I am most definitely not going to import decode each MIME part into its original file data so I can test that decoded data before importing selected attachments.

So, slight change in plans.

I will now not delete attachments imported via import attachments of record where record type is picture and their size is < minPictureSize.

I still won’t delete MIME parts which are of Content-Type: image/ and of Content-Disposition: inline if the currentPartSize < minMIMEEncodedSize and I will still delete all other attachment MIME parts (except those of Content-Type: text/). So, in fact, I don’t need to re-process the message sources to “correct” this “mistake” (see below)

This allows (most) signature images to still display in the message, and I may or may not manually delete those at a later stage via a Smart Group like:

I can narrow it down further by only including .jpg, .jpeg, .png, and .gif files (the most likely graphics file types used in signatures).

For now, the implications:

  • The script actually completed 2010 in about half the time (1h06m vs 2h00m), including recreating message sources
  • I’ll need to re-import and re-process all the 2002+ year archives (except 2010) – however, I don’t need to recreate the message source, I just need to re-import the picture attachments via import attachments of record and keep those < 50,000 bytes, so processing will be much quicker than prior runs, but importing the mailboxes will still be some level of pain
  • For 2010, an extra 1,000 attachments were not deleted, and 15MB of extra space is used before any manual processing – so I’ll gain less space back than the above table implies (maybe < 5%, going by 2010 figures)
  • There’ll be extra manual processing time after running the script if I want to get rid of obviously-signature-related images in DEVONthink

So my plan is to finish checking over the script for any other (now) obvious issues or improvements while I re-import the mailboxes, then run the re-processing and see where I’m at and post results and the next iteration of the script here.

The adventure continues!

Sean

Nothing like a deadline to spur action…

It’s Friday night and as of 7 hours ago, I start my new job (yay!) next Thursday morning (I did not see that coming!).

I’ve progressed to having already processed out most signature-related attachments, the count of pictures < 50,000 bytes has gone from over 35,000 records to < 13,000, with just a day’s spotty efforts.

I’ve utilised DEVONthink’s customer metadata and ability to count duplicates to ease this, along with tagging scripts which can be toolbar button or menu/hotkey triggerable.

Highest number of duplicates of individual signature-related images was ~1,150, of which there were several items with that many duplicates.
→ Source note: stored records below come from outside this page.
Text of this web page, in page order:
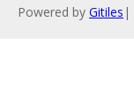
Powered by Gitiles |
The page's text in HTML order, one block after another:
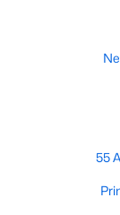
13
12
Apex, NC
Moving to
55
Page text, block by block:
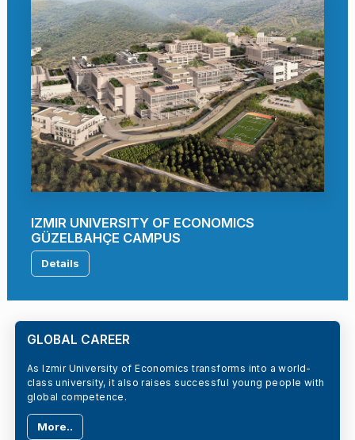
IZMIR UNIVERSITY OF ECONOMICS
GÜZELBAHÇE CAMPUS
Details
GLOBAL CAREER
As Izmir University of Economics transforms into a world-
class university, it also raises successful young people with
global competence.
More..
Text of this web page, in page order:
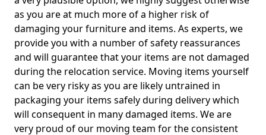
as you are at much more of a higher risk of
damaging your furniture and items. As experts, we
provide you with a number of safety reassurances
and will guarantee that your items are not damaged
during the relocation service. Moving items yourself
can be very risky as you are likely untrained in
packaging your items safely during delivery which
will consequent in many damaged items. We are
very proud of our moving team for the consistent
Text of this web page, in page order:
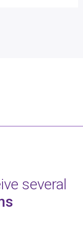
several

I will commit to post, by bedtime Wednesday evening (my time), as much as possible of:

  • The latest version of my Attachments-detaching script
  • The process, scripts and settings for dealing with signature graphics semi-manually (or semi-automatically, whatever floats your boat)
  • The script to relink attachments to exported/re-imported truncated .eml files of DEVONthink records
  • As many thoughts and observations as I can on alternative paths, choices I made, etc.
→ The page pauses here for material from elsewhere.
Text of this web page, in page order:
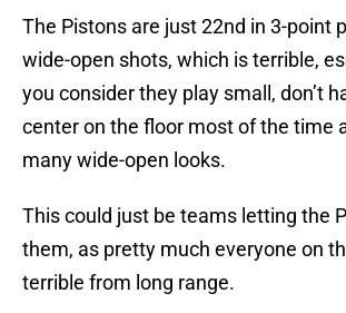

For my personal data, I’m now like 95% of where I’d like to end up – and most of the remaining 5% is deciding if I just leave duplicate non-signature-related extracted attachments as duplicates, or figure out a way to change them to replicants while still linking them somehow to each one’s original e-mail message. I may well kick that can down the road.

I’ve had a ball getting to where I am :slight_smile:

Sean

PS and I couldn’t have gotten there without the phenomenal coding of the DEVONthink devs (@cgrunenberg and @eboehnisch), and the ever-present guiding hand here in the forums of @BLUEFROG!

2 Likes

Congratulations on the new gig! We hope the successes outweigh the stumbles and it provides you with fulfilling challenges and good camaraderie! :slight_smile:

1 Like